• **HOW TO COMPLETE THIS TASK**: Please repeat the entries below exactly as written, leaving out any images.

=== DATA FOR ANALYSIS ===

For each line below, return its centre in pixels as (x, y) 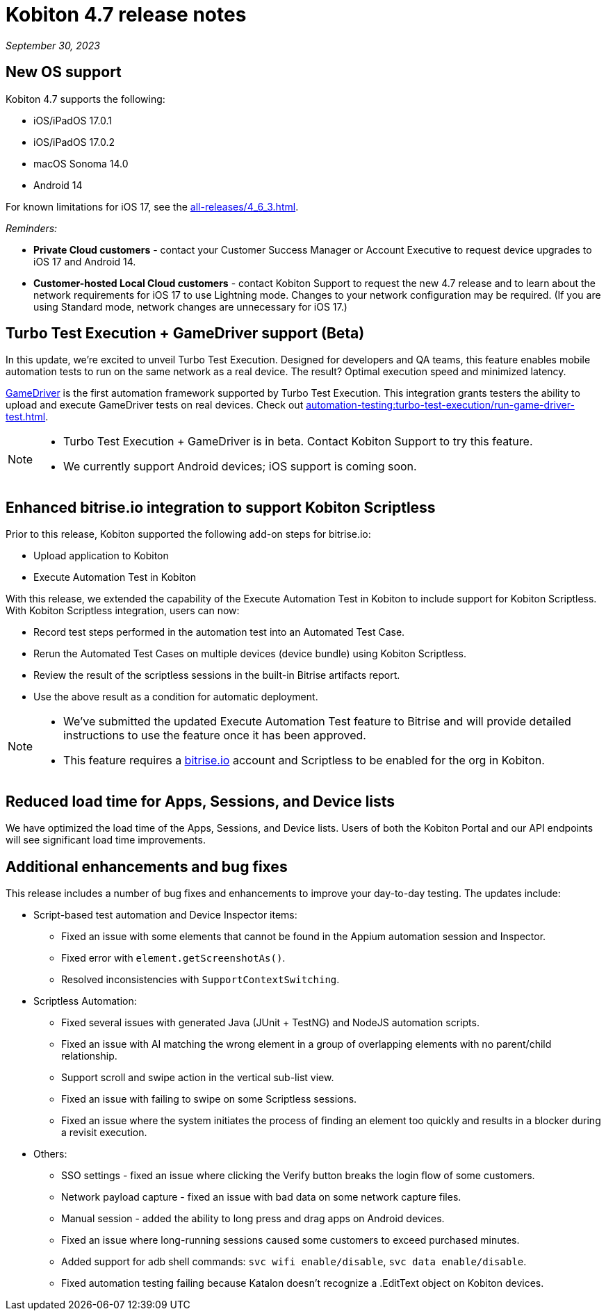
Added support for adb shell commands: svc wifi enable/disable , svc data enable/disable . (294, 1261)
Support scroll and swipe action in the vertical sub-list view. (198, 1077)
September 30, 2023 (53, 45)
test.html (26, 417)
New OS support (64, 72)
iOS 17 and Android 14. (85, 261)
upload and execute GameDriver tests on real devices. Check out (155, 405)
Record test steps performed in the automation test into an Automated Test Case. (219, 632)
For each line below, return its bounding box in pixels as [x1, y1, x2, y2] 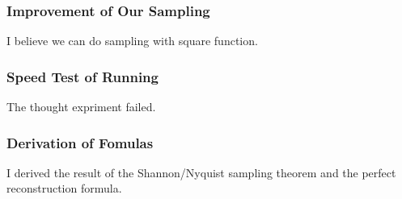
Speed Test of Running [6, 66, 159, 86]
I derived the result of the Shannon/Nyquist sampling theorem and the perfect [6, 164, 396, 180]
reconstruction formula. [6, 180, 122, 197]
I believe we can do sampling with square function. [6, 32, 258, 49]
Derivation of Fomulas [6, 132, 154, 152]
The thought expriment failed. [6, 98, 156, 115]
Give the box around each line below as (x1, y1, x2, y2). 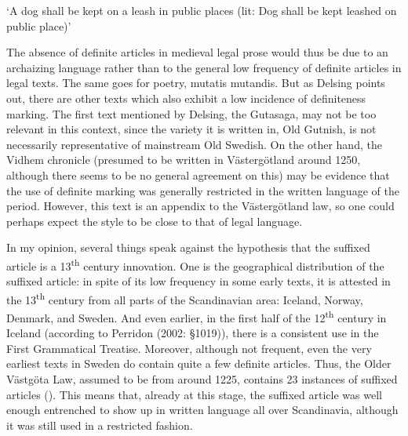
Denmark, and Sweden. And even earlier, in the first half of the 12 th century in (6, 307, 387, 325)
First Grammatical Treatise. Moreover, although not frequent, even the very (6, 340, 372, 356)
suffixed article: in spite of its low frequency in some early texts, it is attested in (6, 273, 391, 289)
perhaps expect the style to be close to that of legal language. (6, 213, 303, 229)
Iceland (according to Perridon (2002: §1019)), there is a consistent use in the (6, 325, 379, 341)
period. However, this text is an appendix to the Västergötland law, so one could (6, 198, 395, 214)
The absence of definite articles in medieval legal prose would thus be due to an (6, 44, 388, 60)
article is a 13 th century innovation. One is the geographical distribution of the (6, 255, 384, 274)
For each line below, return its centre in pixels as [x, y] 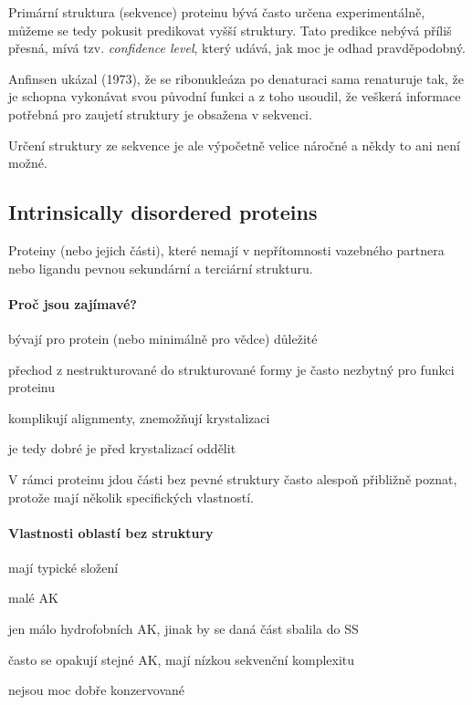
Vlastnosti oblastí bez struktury [111, 532]
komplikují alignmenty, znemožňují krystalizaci [139, 417]
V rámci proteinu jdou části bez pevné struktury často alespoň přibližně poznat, [233, 478]
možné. [28, 163]
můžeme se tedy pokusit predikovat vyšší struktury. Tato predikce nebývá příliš [230, 30]
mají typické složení [63, 567]
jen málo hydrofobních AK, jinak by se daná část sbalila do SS [184, 629]
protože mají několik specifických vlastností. [131, 497]
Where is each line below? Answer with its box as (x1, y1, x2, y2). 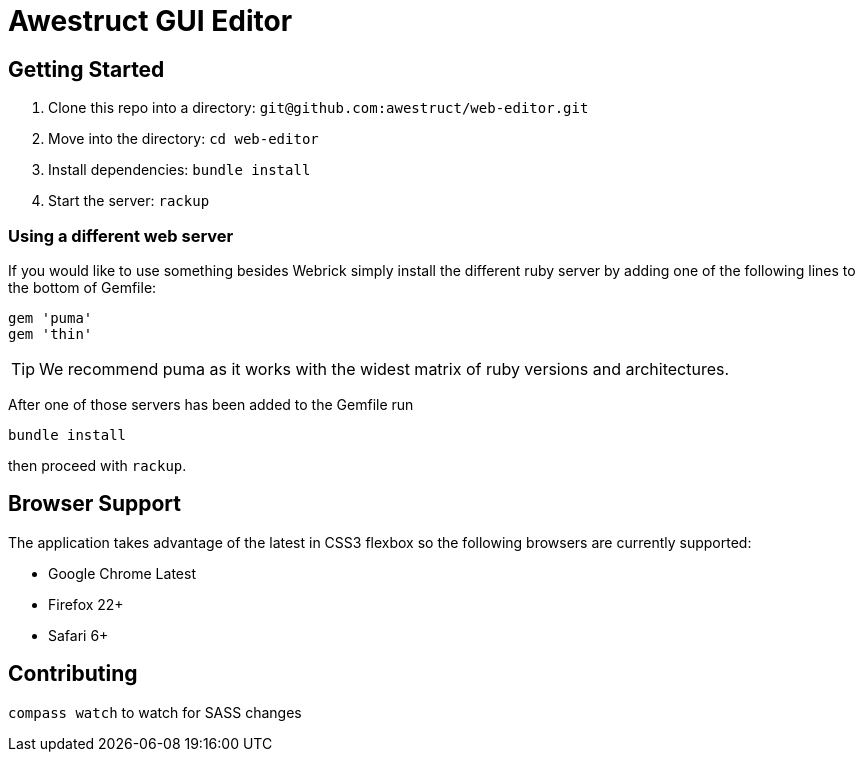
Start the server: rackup (48, 192, 210, 210)
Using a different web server (8, 225, 234, 246)
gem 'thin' (8, 325, 93, 342)
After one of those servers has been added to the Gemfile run (8, 395, 414, 413)
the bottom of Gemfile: (8, 278, 157, 296)
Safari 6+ (48, 626, 109, 644)
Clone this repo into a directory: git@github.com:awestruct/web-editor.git (48, 99, 589, 117)
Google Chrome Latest (48, 564, 196, 582)
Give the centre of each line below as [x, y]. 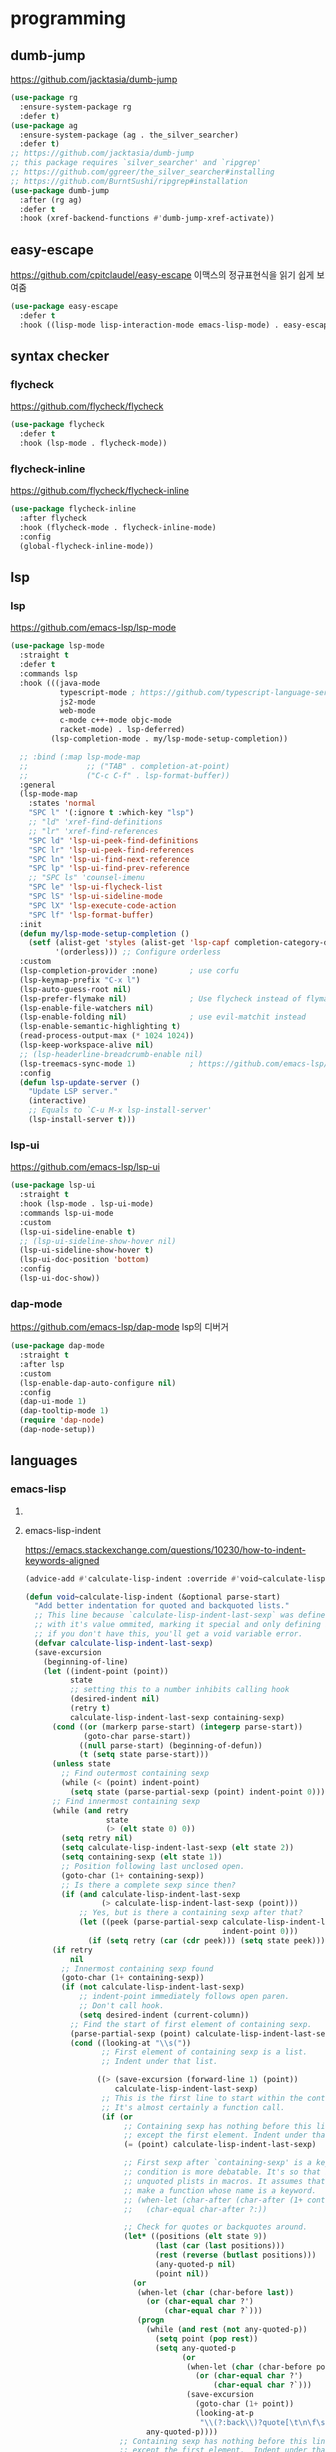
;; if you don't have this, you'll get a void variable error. [168, 1634]
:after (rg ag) [51, 200]
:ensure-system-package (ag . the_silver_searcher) [129, 135]
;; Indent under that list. [159, 2062]
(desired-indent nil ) [114, 1699]
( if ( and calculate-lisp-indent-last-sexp [151, 1894]
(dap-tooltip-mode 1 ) [64, 1411]
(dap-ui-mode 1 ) [53, 1402]
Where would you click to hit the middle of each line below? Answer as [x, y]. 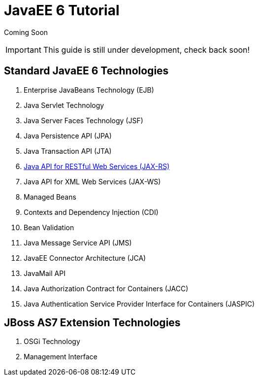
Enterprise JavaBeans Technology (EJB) [89, 90]
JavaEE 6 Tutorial [62, 10]
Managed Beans [50, 197]
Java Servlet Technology [64, 105]
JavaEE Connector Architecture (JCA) [85, 258]
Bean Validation [49, 227]
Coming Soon [26, 32]
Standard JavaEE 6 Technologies [86, 71]
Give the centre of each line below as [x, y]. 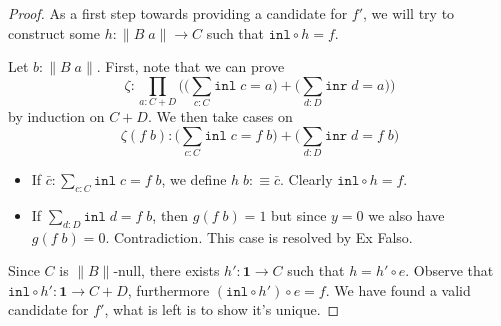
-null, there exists [166, 270]
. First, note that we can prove [190, 66]
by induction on [56, 116]
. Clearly [306, 179]
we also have [406, 214]
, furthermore [168, 289]
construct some [54, 32]
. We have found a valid [398, 289]
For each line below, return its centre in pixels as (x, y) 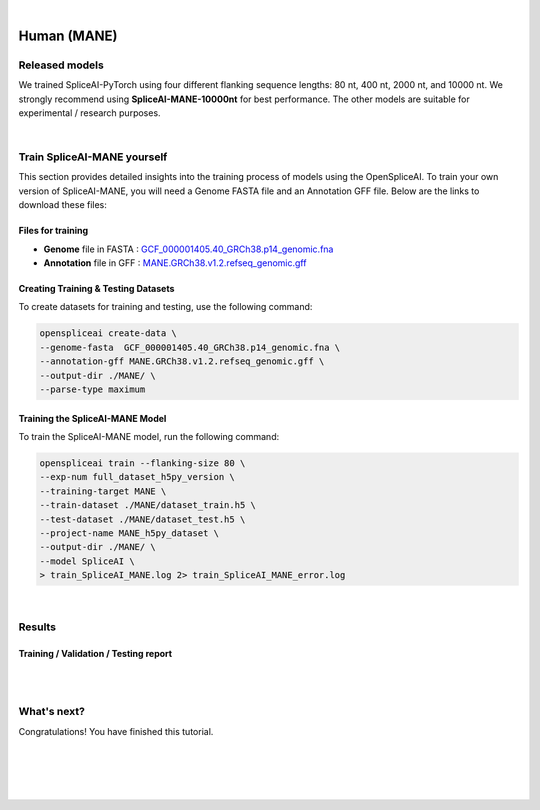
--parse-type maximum (92, 389)
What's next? (51, 712)
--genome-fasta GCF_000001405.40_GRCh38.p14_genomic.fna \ (190, 347)
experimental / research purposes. (89, 112)
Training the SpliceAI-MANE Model (92, 418)
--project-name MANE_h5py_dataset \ (129, 533)
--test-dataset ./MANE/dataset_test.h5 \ (142, 519)
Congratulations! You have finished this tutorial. (116, 731)
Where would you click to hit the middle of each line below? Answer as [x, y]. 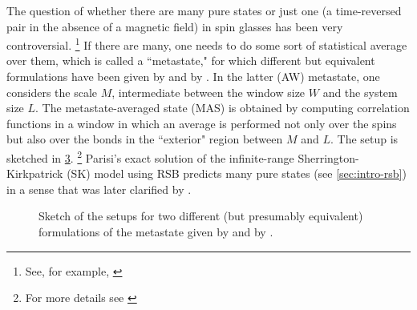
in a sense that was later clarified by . [99, 189]
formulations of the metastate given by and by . [156, 232]
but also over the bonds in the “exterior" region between [145, 139]
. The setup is [364, 139]
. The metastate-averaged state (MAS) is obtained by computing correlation [223, 108]
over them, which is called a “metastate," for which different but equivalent [191, 60]
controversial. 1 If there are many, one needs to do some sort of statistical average [207, 44]
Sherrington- [328, 157]
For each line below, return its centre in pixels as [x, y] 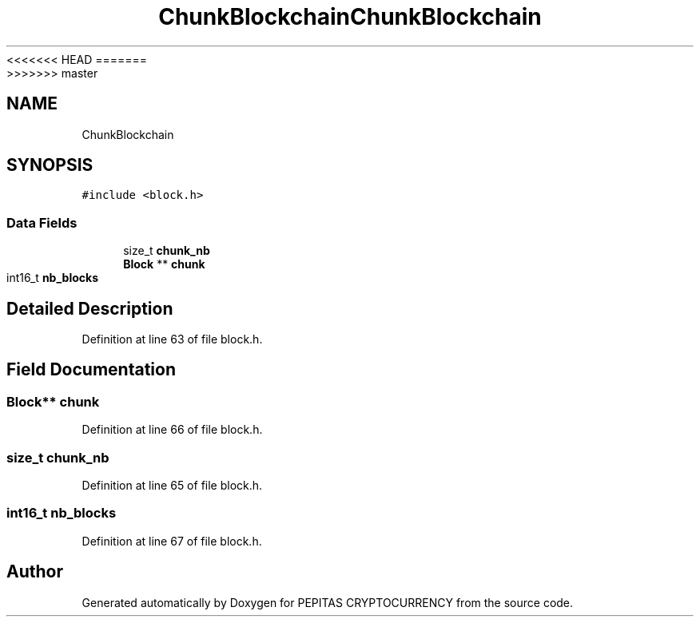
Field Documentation [91, 370]
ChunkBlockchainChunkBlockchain [350, 17]
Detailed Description [90, 308]
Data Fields [42, 222]
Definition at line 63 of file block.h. [172, 339]
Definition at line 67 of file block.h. [172, 541]
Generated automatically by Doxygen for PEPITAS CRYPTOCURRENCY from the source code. [328, 602]
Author [35, 572]
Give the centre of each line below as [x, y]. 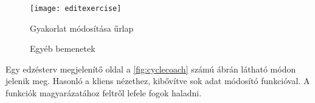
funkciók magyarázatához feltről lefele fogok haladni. [104, 93]
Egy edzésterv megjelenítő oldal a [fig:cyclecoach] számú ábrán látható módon [151, 69]
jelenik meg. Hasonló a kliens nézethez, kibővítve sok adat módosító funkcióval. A [158, 81]
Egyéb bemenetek [63, 48]
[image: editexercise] [76, 9]
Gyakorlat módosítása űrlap [82, 28]
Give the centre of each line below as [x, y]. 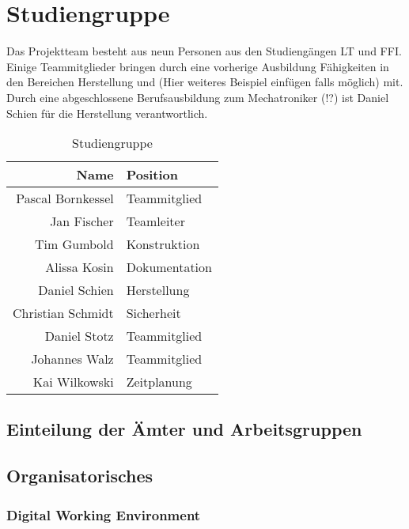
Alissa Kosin [80, 267]
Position [152, 175]
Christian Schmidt [63, 313]
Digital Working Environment [104, 514]
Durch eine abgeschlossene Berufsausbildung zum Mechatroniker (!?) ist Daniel [198, 97]
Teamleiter [155, 221]
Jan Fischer [82, 221]
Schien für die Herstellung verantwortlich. [107, 113]
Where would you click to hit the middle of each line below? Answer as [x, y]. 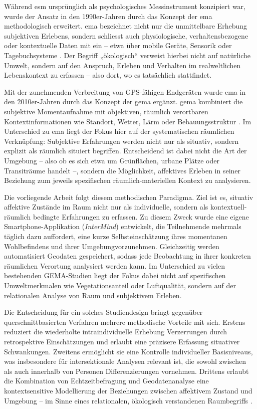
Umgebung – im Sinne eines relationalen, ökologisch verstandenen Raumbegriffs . [128, 400]
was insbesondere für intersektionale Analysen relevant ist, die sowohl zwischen [125, 361]
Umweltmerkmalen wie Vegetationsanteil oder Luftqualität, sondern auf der [120, 285]
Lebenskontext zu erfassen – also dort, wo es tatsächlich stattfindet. [108, 75]
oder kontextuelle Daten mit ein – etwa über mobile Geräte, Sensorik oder [118, 45]
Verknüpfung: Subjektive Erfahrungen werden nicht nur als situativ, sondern [121, 141]
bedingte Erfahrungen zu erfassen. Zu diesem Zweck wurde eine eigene [141, 216]
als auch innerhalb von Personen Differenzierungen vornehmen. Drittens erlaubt [126, 371]
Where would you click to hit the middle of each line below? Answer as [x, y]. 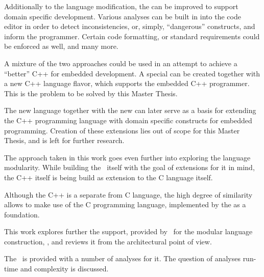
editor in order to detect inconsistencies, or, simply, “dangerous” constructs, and [130, 26]
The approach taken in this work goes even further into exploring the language [127, 157]
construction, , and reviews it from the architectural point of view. [108, 241]
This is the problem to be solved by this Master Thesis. [91, 93]
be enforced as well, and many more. [61, 46]
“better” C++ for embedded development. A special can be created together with [132, 73]
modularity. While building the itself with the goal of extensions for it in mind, [129, 167]
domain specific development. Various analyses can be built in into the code [123, 16]

===

• **RESULT FOR THIS EXERCISE**:
For each line below, return its centre in pixels as (x, y) 
Added support for adb shell commands: svc wifi enable/disable , svc data enable/disable . (294, 1261)
Support scroll and swipe action in the vertical sub-list view. (198, 1077)
September 30, 2023 (53, 45)
test.html (26, 417)
New OS support (64, 72)
iOS 17 and Android 14. (85, 261)
upload and execute GameDriver tests on real devices. Check out (155, 405)
Record test steps performed in the automation test into an Automated Test Case. (219, 632)
For each line below, return its bounding box in pixels as [x1, y1, x2, y2] 
Speed Test of Running [6, 66, 159, 86]
I derived the result of the Shannon/Nyquist sampling theorem and the perfect [6, 164, 396, 180]
reconstruction formula. [6, 180, 122, 197]
I believe we can do sampling with square function. [6, 32, 258, 49]
Derivation of Fomulas [6, 132, 154, 152]
The thought expriment failed. [6, 98, 156, 115]
Give the box around each line below as (x1, y1, x2, y2). 
Denmark, and Sweden. And even earlier, in the first half of the 12 th century in (6, 307, 387, 325)
First Grammatical Treatise. Moreover, although not frequent, even the very (6, 340, 372, 356)
suffixed article: in spite of its low frequency in some early texts, it is attested in (6, 273, 391, 289)
perhaps expect the style to be close to that of legal language. (6, 213, 303, 229)
Iceland (according to Perridon (2002: §1019)), there is a consistent use in the (6, 325, 379, 341)
period. However, this text is an appendix to the Västergötland law, so one could (6, 198, 395, 214)
The absence of definite articles in medieval legal prose would thus be due to an (6, 44, 388, 60)
article is a 13 th century innovation. One is the geographical distribution of the (6, 255, 384, 274)
For each line below, return its centre in pixels as [x, y] 
Vlastnosti oblastí bez struktury [111, 532]
komplikují alignmenty, znemožňují krystalizaci [139, 417]
V rámci proteinu jdou části bez pevné struktury často alespoň přibližně poznat, [233, 478]
možné. [28, 163]
můžeme se tedy pokusit predikovat vyšší struktury. Tato predikce nebývá příliš [230, 30]
mají typické složení [63, 567]
jen málo hydrofobních AK, jinak by se daná část sbalila do SS [184, 629]
protože mají několik specifických vlastností. [131, 497]
Where is each line below? Answer with its box as (x1, y1, x2, y2). 
Start the server: rackup (48, 192, 210, 210)
Using a different web server (8, 225, 234, 246)
gem 'thin' (8, 325, 93, 342)
After one of those servers has been added to the Gemfile run (8, 395, 414, 413)
the bottom of Gemfile: (8, 278, 157, 296)
Safari 6+ (48, 626, 109, 644)
Clone this repo into a directory: git@github.com:awestruct/web-editor.git (48, 99, 589, 117)
Google Chrome Latest (48, 564, 196, 582)
Give the centre of each line below as [x, y]. 
;; if you don't have this, you'll get a void variable error. [168, 1634]
:after (rg ag) [51, 200]
:ensure-system-package (ag . the_silver_searcher) [129, 135]
;; Indent under that list. [159, 2062]
(desired-indent nil ) [114, 1699]
( if ( and calculate-lisp-indent-last-sexp [151, 1894]
(dap-tooltip-mode 1 ) [64, 1411]
(dap-ui-mode 1 ) [53, 1402]
Where would you click to hit the middle of each line below? Answer as [x, y]. 
Enterprise JavaBeans Technology (EJB) [89, 90]
JavaEE 6 Tutorial [62, 10]
Managed Beans [50, 197]
Java Servlet Technology [64, 105]
JavaEE Connector Architecture (JCA) [85, 258]
Bean Validation [49, 227]
Coming Soon [26, 32]
Standard JavaEE 6 Technologies [86, 71]
Give the centre of each line below as [x, y]. 
-null, there exists [166, 270]
. First, note that we can prove [190, 66]
by induction on [56, 116]
. Clearly [306, 179]
we also have [406, 214]
, furthermore [168, 289]
construct some [54, 32]
. We have found a valid [398, 289]
For each line below, return its centre in pixels as (x, y) 
--parse-type maximum (92, 389)
What's next? (51, 712)
--genome-fasta GCF_000001405.40_GRCh38.p14_genomic.fna \ (190, 347)
experimental / research purposes. (89, 112)
Training the SpliceAI-MANE Model (92, 418)
--project-name MANE_h5py_dataset \ (129, 533)
--test-dataset ./MANE/dataset_test.h5 \ (142, 519)
Congratulations! You have finished this tutorial. (116, 731)
Where would you click to hit the middle of each line below? Answer as [x, y]. 
in a sense that was later clarified by . [99, 189]
formulations of the metastate given by and by . [156, 232]
but also over the bonds in the “exterior" region between [145, 139]
. The setup is [364, 139]
. The metastate-averaged state (MAS) is obtained by computing correlation [223, 108]
over them, which is called a “metastate," for which different but equivalent [191, 60]
controversial. 1 If there are many, one needs to do some sort of statistical average [207, 44]
Sherrington- [328, 157]
For each line below, return its centre in pixels as [x, y] 
Field Documentation [91, 370]
ChunkBlockchainChunkBlockchain [350, 17]
Detailed Description [90, 308]
Data Fields [42, 222]
Definition at line 63 of file block.h. [172, 339]
Definition at line 67 of file block.h. [172, 541]
Generated automatically by Doxygen for PEPITAS CRYPTOCURRENCY from the source code. [328, 602]
Author [35, 572]
Give the centre of each line below as [x, y]. 
funkciók magyarázatához feltről lefele fogok haladni. [104, 93]
Egy edzésterv megjelenítő oldal a [fig:cyclecoach] számú ábrán látható módon [151, 69]
jelenik meg. Hasonló a kliens nézethez, kibővítve sok adat módosító funkcióval. A [158, 81]
Egyéb bemenetek [63, 48]
[image: editexercise] [76, 9]
Gyakorlat módosítása űrlap [82, 28]
Give the centre of each line below as [x, y]. 
Alissa Kosin [80, 267]
Position [152, 175]
Christian Schmidt [63, 313]
Digital Working Environment [104, 514]
Durch eine abgeschlossene Berufsausbildung zum Mechatroniker (!?) ist Daniel [198, 97]
Teamleiter [155, 221]
Jan Fischer [82, 221]
Schien für die Herstellung verantwortlich. [107, 113]
Where would you click to hit the middle of each line below? Answer as [x, y]. 
Umgebung – im Sinne eines relationalen, ökologisch verstandenen Raumbegriffs . [128, 400]
was insbesondere für intersektionale Analysen relevant ist, die sowohl zwischen [125, 361]
Umweltmerkmalen wie Vegetationsanteil oder Luftqualität, sondern auf der [120, 285]
Lebenskontext zu erfassen – also dort, wo es tatsächlich stattfindet. [108, 75]
oder kontextuelle Daten mit ein – etwa über mobile Geräte, Sensorik oder [118, 45]
Verknüpfung: Subjektive Erfahrungen werden nicht nur als situativ, sondern [121, 141]
bedingte Erfahrungen zu erfassen. Zu diesem Zweck wurde eine eigene [141, 216]
als auch innerhalb von Personen Differenzierungen vornehmen. Drittens erlaubt [126, 371]
Where would you click to hit the middle of each line below? Answer as [x, y]. 
editor in order to detect inconsistencies, or, simply, “dangerous” constructs, and [130, 26]
The approach taken in this work goes even further into exploring the language [127, 157]
construction, , and reviews it from the architectural point of view. [108, 241]
This is the problem to be solved by this Master Thesis. [91, 93]
be enforced as well, and many more. [61, 46]
“better” C++ for embedded development. A special can be created together with [132, 73]
modularity. While building the itself with the goal of extensions for it in mind, [129, 167]
domain specific development. Various analyses can be built in into the code [123, 16]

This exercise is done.